# tramper's dream RV for sale $1700



## Eager (Jan 11, 2013)

*I'm selling my 1976 Dodge Superior RV, a compact class C equally perfect for tramping around big cities or camping in wilderness for $1,700* (I'm selling it for $2,100 on craigslist, but $1,700 for other traveller kids). (Those of you who've read my urban camping thread here, are probably pretty familiar with it).








Its 9.5 feet long and 11.5 feet tall, which means it fits perfectly in any regulation parking spot and can make just about any height clearance. 
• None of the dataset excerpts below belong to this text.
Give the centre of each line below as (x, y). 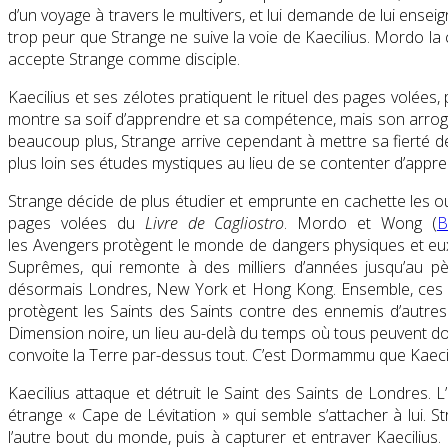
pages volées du (76, 223)
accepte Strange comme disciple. (124, 59)
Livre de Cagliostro (214, 223)
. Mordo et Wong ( (360, 223)
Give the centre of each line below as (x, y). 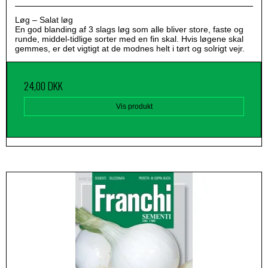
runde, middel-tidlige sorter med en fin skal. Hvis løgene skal (129, 39)
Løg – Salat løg (44, 20)
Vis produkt (134, 107)
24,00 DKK (43, 86)
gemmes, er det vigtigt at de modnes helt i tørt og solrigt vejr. (130, 49)
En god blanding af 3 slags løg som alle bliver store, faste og (129, 30)
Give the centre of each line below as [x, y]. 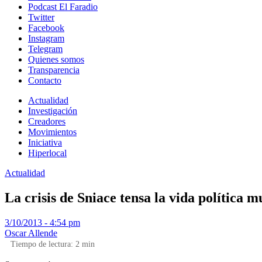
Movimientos [52, 132]
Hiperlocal [47, 153]
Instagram [46, 38]
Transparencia [54, 70]
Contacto [45, 80]
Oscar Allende [31, 233]
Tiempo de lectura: [43, 244]
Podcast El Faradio [63, 7]
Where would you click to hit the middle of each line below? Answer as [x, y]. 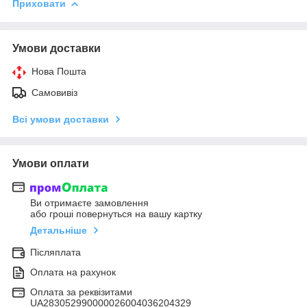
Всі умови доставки [61, 119]
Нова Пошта [59, 71]
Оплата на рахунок [73, 272]
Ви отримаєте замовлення [89, 203]
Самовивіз [54, 92]
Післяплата [56, 253]
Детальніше [59, 231]
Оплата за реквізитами [81, 292]
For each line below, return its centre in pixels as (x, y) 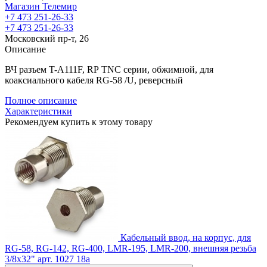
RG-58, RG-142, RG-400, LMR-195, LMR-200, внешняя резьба (131, 249)
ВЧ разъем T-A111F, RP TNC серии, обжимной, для (109, 70)
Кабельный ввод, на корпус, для (186, 238)
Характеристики (38, 111)
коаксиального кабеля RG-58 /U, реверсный (94, 80)
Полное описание (41, 101)
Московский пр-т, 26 (47, 39)
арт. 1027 (56, 259)
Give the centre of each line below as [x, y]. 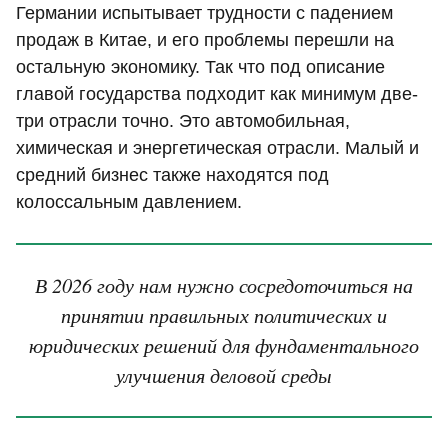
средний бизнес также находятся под [172, 175]
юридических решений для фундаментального [224, 345]
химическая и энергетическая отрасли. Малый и [217, 148]
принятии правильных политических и [224, 315]
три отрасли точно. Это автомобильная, [183, 121]
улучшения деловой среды [224, 375]
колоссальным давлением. [129, 202]
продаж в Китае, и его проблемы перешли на [205, 40]
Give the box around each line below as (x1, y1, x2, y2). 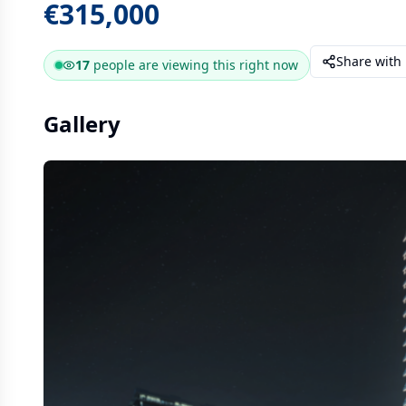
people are (93, 56, 159, 73)
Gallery (43, 109, 121, 139)
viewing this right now (159, 56, 298, 73)
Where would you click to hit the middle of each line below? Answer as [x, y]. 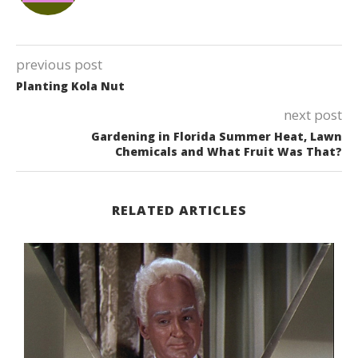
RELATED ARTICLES [179, 210]
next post [313, 114]
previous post [59, 64]
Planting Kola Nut [70, 86]
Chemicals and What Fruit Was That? [229, 151]
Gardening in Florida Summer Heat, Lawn [217, 136]
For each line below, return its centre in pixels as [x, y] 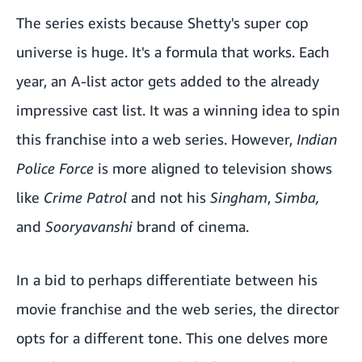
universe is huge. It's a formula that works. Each [173, 52]
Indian [317, 139]
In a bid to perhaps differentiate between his [167, 280]
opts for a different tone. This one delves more [172, 338]
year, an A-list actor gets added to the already [168, 81]
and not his [168, 198]
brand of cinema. [191, 227]
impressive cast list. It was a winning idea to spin [178, 110]
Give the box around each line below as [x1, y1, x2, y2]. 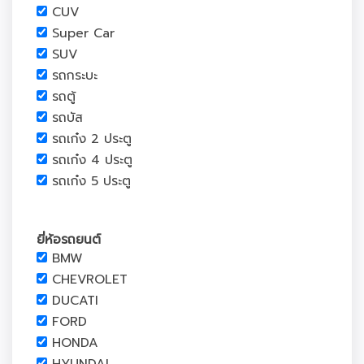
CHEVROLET [52, 270, 128, 289]
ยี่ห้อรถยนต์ [37, 230, 101, 249]
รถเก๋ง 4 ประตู [52, 150, 132, 170]
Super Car [52, 24, 115, 43]
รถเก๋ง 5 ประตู [52, 171, 131, 191]
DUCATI [52, 291, 98, 310]
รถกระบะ [52, 66, 97, 85]
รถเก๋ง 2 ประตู [52, 129, 132, 149]
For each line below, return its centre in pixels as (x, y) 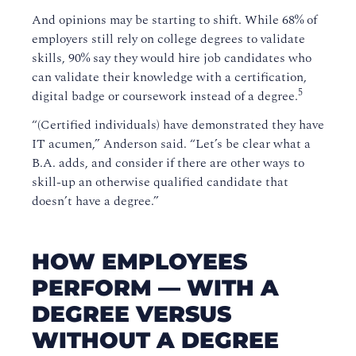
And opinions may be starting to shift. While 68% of (174, 20)
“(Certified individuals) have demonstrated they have (178, 125)
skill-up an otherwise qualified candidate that (160, 182)
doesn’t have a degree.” (95, 201)
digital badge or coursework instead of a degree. (165, 97)
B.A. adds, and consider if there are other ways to (168, 163)
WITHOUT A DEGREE (155, 341)
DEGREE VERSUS (132, 314)
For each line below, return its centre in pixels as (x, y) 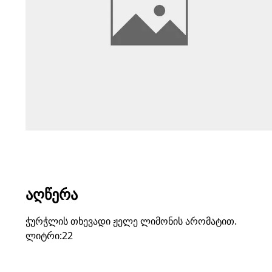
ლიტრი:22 (49, 236)
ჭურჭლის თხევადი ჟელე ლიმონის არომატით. (131, 221)
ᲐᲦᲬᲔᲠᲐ (52, 194)
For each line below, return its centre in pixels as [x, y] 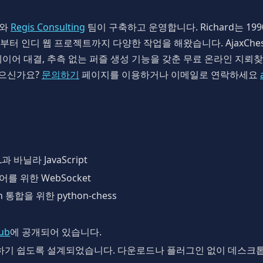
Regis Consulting [48, 27]
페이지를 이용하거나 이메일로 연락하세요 [170, 74]
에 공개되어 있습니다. [56, 232]
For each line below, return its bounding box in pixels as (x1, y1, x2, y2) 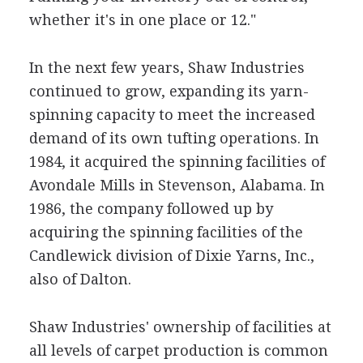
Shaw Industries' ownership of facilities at (28, 318, 331, 335)
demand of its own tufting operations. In (28, 130, 319, 147)
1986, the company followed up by (28, 200, 273, 217)
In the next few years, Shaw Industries (28, 59, 305, 76)
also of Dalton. (28, 271, 131, 288)
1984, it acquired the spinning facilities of (28, 153, 325, 170)
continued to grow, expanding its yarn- (28, 83, 309, 100)
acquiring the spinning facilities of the (28, 224, 303, 241)
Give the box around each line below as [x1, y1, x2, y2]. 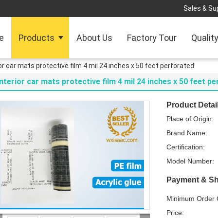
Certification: [166, 143, 205, 151]
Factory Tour [127, 33, 177, 43]
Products [18, 33, 54, 43]
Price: [166, 209, 184, 217]
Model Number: [166, 157, 214, 165]
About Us [76, 33, 112, 43]
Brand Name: [166, 129, 207, 137]
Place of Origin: [166, 115, 214, 123]
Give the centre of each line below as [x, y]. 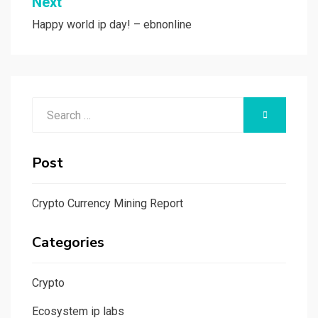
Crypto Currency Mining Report [108, 204]
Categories [68, 243]
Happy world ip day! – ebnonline [112, 25]
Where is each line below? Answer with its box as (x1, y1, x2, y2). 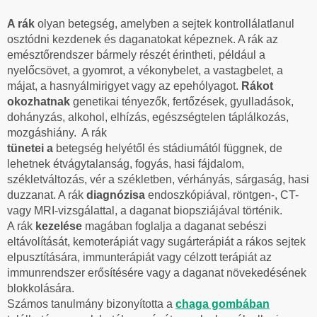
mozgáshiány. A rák (7, 126, 107, 139)
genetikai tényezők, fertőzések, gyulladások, (73, 95, 294, 108)
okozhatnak (7, 95, 73, 108)
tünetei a (7, 142, 56, 154)
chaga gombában (175, 297, 270, 310)
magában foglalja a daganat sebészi (85, 219, 267, 232)
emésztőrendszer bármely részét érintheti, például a (7, 48, 265, 61)
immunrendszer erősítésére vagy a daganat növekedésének (7, 266, 306, 279)
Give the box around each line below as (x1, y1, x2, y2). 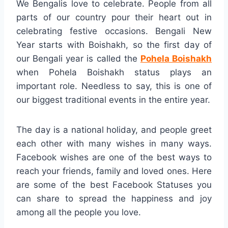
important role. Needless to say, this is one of (16, 80, 212, 91)
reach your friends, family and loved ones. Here (16, 165, 212, 176)
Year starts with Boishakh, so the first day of (16, 39, 212, 50)
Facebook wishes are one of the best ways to (16, 152, 212, 162)
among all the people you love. (16, 207, 141, 217)
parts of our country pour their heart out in (16, 12, 212, 22)
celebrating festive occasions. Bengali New (16, 25, 212, 36)
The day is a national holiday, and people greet (16, 124, 212, 135)
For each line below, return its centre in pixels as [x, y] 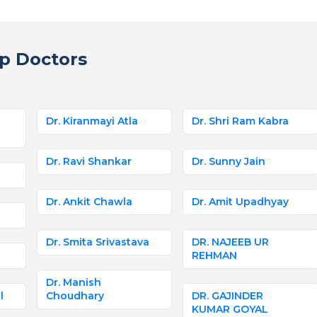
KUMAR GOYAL [230, 309]
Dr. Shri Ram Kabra [241, 121]
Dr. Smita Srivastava [98, 242]
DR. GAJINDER [228, 296]
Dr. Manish [74, 282]
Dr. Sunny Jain [229, 161]
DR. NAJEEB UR [231, 242]
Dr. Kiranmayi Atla [92, 121]
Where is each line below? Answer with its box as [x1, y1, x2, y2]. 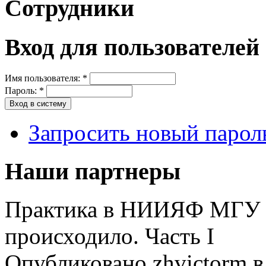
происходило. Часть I [5, 223, 214, 249]
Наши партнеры [5, 157, 180, 185]
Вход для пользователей [5, 34, 259, 61]
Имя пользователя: [5, 72, 83, 83]
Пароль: [5, 85, 39, 96]
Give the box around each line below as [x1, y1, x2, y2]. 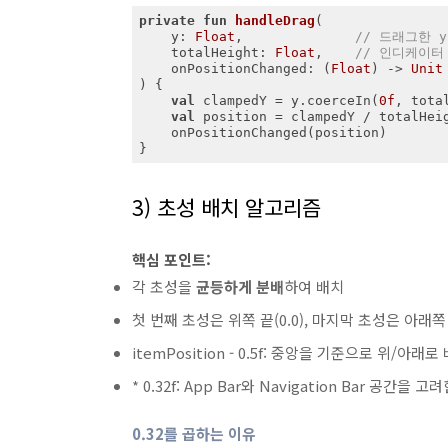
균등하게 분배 [196, 276, 284, 297]
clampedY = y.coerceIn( [194, 92, 379, 108]
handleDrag [234, 12, 315, 28]
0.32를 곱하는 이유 [132, 423, 256, 444]
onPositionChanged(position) [138, 124, 171, 140]
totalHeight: [170, 44, 275, 60]
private [138, 12, 195, 28]
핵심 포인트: [132, 249, 211, 270]
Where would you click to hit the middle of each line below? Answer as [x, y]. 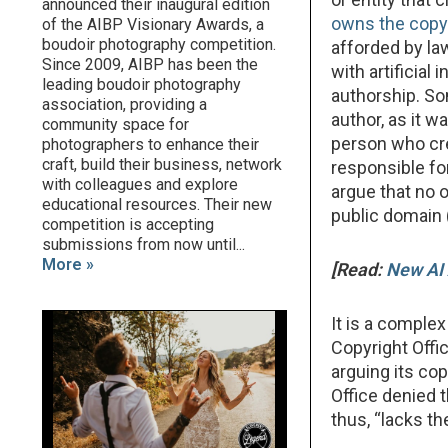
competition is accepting [128, 224]
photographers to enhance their [150, 144]
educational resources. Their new [157, 204]
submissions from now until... [143, 244]
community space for [115, 124]
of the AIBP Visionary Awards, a [153, 24]
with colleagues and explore [140, 184]
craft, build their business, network [162, 164]

Over the past 3 years of travelling in it, me and this amazing RV have enjoyed calming mornings in untouched wilderness, restless nights on busy city streets, fun times in friends driveways/backyards, sketchy encounters in back alleys, free bourgeois penthouse living atop parking garages in the city and pretty much every other imaginable place for far less than rent most places. Runs great, and is in pretty good condition; I'm only selling it because I've finally decided to stop travelling and put some roots down in Chicago.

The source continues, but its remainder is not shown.